[Start of Attachment]
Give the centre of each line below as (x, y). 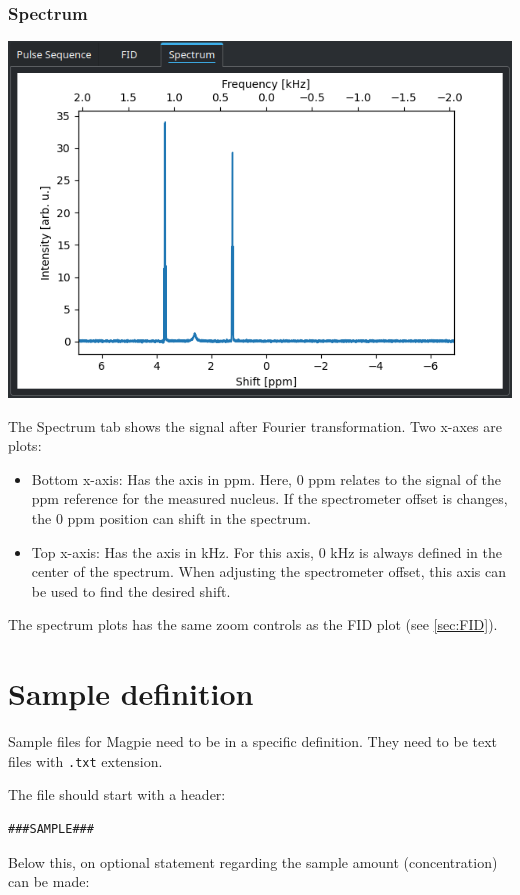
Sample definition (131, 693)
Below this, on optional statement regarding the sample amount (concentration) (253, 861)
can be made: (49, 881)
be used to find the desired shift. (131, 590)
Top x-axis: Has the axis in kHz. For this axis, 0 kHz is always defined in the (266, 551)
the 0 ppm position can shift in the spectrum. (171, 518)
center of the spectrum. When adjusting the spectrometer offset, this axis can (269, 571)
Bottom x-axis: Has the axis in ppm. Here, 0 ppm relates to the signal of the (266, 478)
[End of Attachment]
[Start of Attachment]
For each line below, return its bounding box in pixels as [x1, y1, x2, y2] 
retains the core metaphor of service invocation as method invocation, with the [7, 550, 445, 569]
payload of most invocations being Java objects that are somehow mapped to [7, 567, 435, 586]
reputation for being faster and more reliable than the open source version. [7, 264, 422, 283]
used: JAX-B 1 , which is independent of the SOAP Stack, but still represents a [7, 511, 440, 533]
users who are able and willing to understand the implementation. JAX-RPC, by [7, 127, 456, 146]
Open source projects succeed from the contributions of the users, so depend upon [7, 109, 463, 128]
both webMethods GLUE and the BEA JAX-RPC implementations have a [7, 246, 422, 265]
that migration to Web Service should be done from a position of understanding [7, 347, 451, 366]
[End of Attachment]
• TASK PROMPT:
From the records above, print exactly the lines that run from the line with "Top x-axis: Has" to the line with "Bottom x-axis: Has", inclusive.

• COMPLETED TASK:
Top x-axis: Has the axis in kHz. For this axis, 0 kHz is always defined in the (266, 551)
the 0 ppm position can shift in the spectrum. (171, 518)
center of the spectrum. When adjusting the spectrometer offset, this axis can (269, 571)
Bottom x-axis: Has the axis in ppm. Here, 0 ppm relates to the signal of the (266, 478)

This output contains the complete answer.